Start of Recorded information

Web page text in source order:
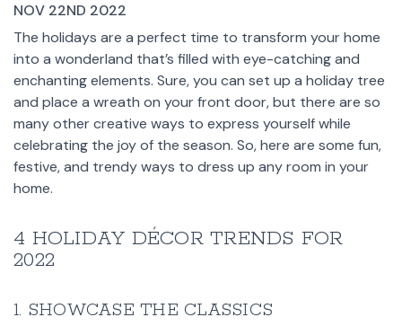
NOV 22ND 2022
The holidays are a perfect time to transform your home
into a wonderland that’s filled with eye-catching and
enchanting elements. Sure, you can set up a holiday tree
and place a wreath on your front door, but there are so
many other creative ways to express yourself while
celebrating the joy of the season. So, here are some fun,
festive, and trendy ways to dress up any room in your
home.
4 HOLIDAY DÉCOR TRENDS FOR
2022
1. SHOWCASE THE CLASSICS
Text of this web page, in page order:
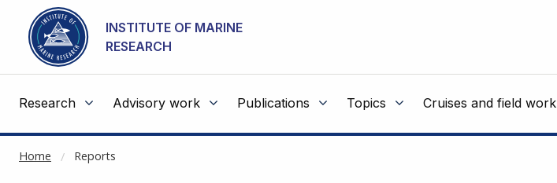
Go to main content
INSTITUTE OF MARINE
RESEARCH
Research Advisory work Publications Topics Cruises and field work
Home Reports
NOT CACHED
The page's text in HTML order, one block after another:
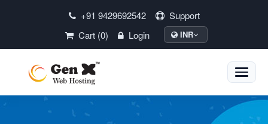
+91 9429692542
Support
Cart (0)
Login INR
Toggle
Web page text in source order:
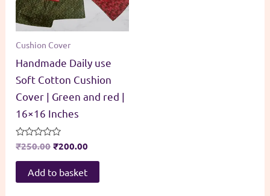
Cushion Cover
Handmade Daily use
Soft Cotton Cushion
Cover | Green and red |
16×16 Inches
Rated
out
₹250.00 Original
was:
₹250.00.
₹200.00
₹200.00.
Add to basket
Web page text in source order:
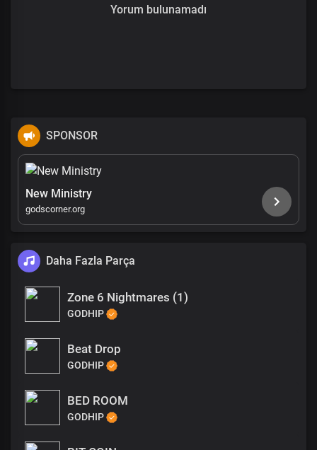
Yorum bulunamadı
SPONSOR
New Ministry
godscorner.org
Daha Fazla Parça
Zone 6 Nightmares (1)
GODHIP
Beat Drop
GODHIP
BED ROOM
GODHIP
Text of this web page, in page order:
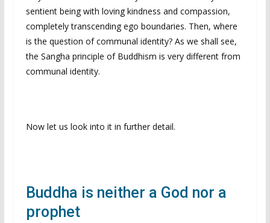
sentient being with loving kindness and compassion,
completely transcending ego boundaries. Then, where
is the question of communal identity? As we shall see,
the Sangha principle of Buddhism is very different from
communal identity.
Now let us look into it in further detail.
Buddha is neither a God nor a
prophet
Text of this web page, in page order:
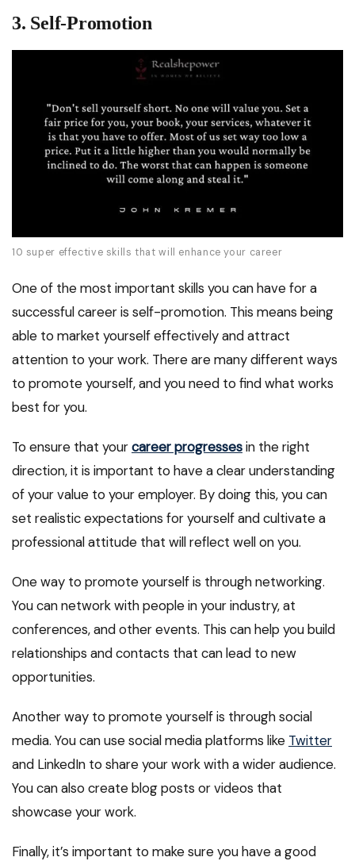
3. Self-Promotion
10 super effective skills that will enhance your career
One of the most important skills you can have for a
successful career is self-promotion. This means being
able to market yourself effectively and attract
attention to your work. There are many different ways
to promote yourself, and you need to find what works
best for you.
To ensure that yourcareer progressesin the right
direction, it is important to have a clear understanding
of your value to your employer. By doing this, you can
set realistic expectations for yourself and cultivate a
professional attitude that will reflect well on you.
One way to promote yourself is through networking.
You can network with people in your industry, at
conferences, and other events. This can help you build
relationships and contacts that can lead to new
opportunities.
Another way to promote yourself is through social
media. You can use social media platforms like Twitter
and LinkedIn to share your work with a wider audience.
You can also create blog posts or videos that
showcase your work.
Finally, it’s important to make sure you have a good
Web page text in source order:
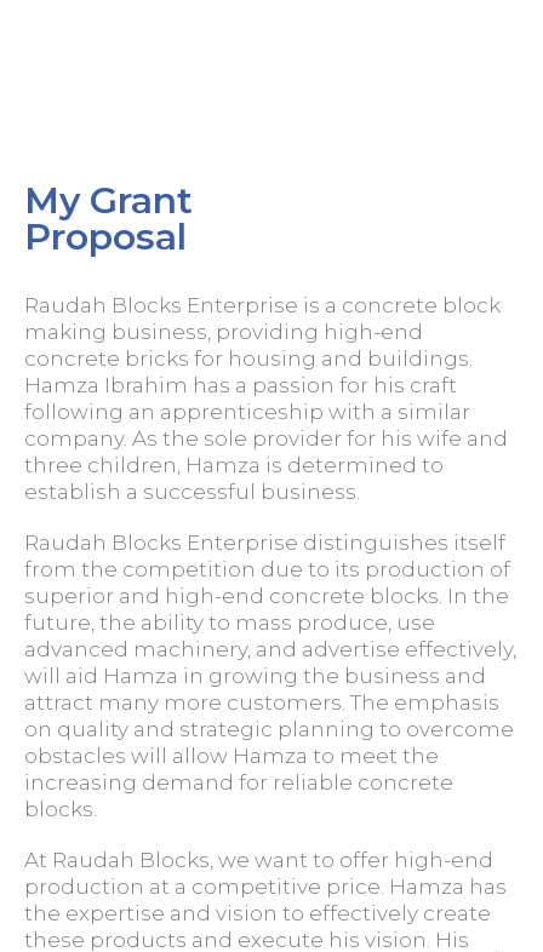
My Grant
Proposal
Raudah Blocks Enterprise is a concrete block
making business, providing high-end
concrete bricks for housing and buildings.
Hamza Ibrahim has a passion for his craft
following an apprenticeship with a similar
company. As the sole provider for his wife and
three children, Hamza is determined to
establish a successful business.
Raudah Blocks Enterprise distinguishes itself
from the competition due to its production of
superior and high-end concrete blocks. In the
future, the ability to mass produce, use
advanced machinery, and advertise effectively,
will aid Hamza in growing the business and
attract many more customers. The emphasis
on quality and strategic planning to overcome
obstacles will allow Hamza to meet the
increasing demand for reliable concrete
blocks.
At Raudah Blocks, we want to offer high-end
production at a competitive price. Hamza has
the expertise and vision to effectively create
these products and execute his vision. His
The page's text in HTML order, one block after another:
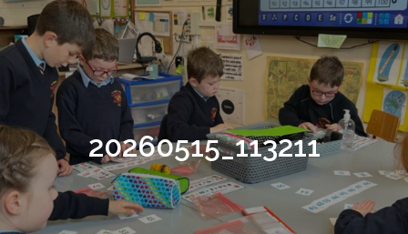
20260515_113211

End of Recorded information

_What is expected_:
Pictures are to be dropped, and the remaining data set down exactly.

_Response area_:
Web page text in source order:
NOV 22ND 2022
The holidays are a perfect time to transform your home
into a wonderland that’s filled with eye-catching and
enchanting elements. Sure, you can set up a holiday tree
and place a wreath on your front door, but there are so
many other creative ways to express yourself while
celebrating the joy of the season. So, here are some fun,
festive, and trendy ways to dress up any room in your
home.
4 HOLIDAY DÉCOR TRENDS FOR
2022
1. SHOWCASE THE CLASSICS
Text of this web page, in page order:
Go to main content
INSTITUTE OF MARINE
RESEARCH
Research Advisory work Publications Topics Cruises and field work
Home Reports
NOT CACHED
The page's text in HTML order, one block after another:
+91 9429692542
Support
Cart (0)
Login INR
Toggle
Web page text in source order:
Cushion Cover
Handmade Daily use
Soft Cotton Cushion
Cover | Green and red |
16×16 Inches
Rated
out
₹250.00 Original
was:
₹250.00.
₹200.00
₹200.00.
Add to basket
Web page text in source order:
Yorum bulunamadı
SPONSOR
New Ministry
godscorner.org
Daha Fazla Parça
Zone 6 Nightmares (1)
GODHIP
Beat Drop
GODHIP
BED ROOM
GODHIP
Text of this web page, in page order:
sentient being with loving kindness and compassion,
completely transcending ego boundaries. Then, where
is the question of communal identity? As we shall see,
the Sangha principle of Buddhism is very different from
communal identity.
Now let us look into it in further detail.
Buddha is neither a God nor a
prophet
Text of this web page, in page order:
3. Self-Promotion
10 super effective skills that will enhance your career
One of the most important skills you can have for a
successful career is self-promotion. This means being
able to market yourself effectively and attract
attention to your work. There are many different ways
to promote yourself, and you need to find what works
best for you.
To ensure that yourcareer progressesin the right
direction, it is important to have a clear understanding
of your value to your employer. By doing this, you can
set realistic expectations for yourself and cultivate a
professional attitude that will reflect well on you.
One way to promote yourself is through networking.
You can network with people in your industry, at
conferences, and other events. This can help you build
relationships and contacts that can lead to new
opportunities.
Another way to promote yourself is through social
media. You can use social media platforms like Twitter
and LinkedIn to share your work with a wider audience.
You can also create blog posts or videos that
showcase your work.
Finally, it’s important to make sure you have a good
Web page text in source order:
My Grant
Proposal
Raudah Blocks Enterprise is a concrete block
making business, providing high-end
concrete bricks for housing and buildings.
Hamza Ibrahim has a passion for his craft
following an apprenticeship with a similar
company. As the sole provider for his wife and
three children, Hamza is determined to
establish a successful business.
Raudah Blocks Enterprise distinguishes itself
from the competition due to its production of
superior and high-end concrete blocks. In the
future, the ability to mass produce, use
advanced machinery, and advertise effectively,
will aid Hamza in growing the business and
attract many more customers. The emphasis
on quality and strategic planning to overcome
obstacles will allow Hamza to meet the
increasing demand for reliable concrete
blocks.
At Raudah Blocks, we want to offer high-end
production at a competitive price. Hamza has
the expertise and vision to effectively create
these products and execute his vision. His
The page's text in HTML order, one block after another:
20260515_113211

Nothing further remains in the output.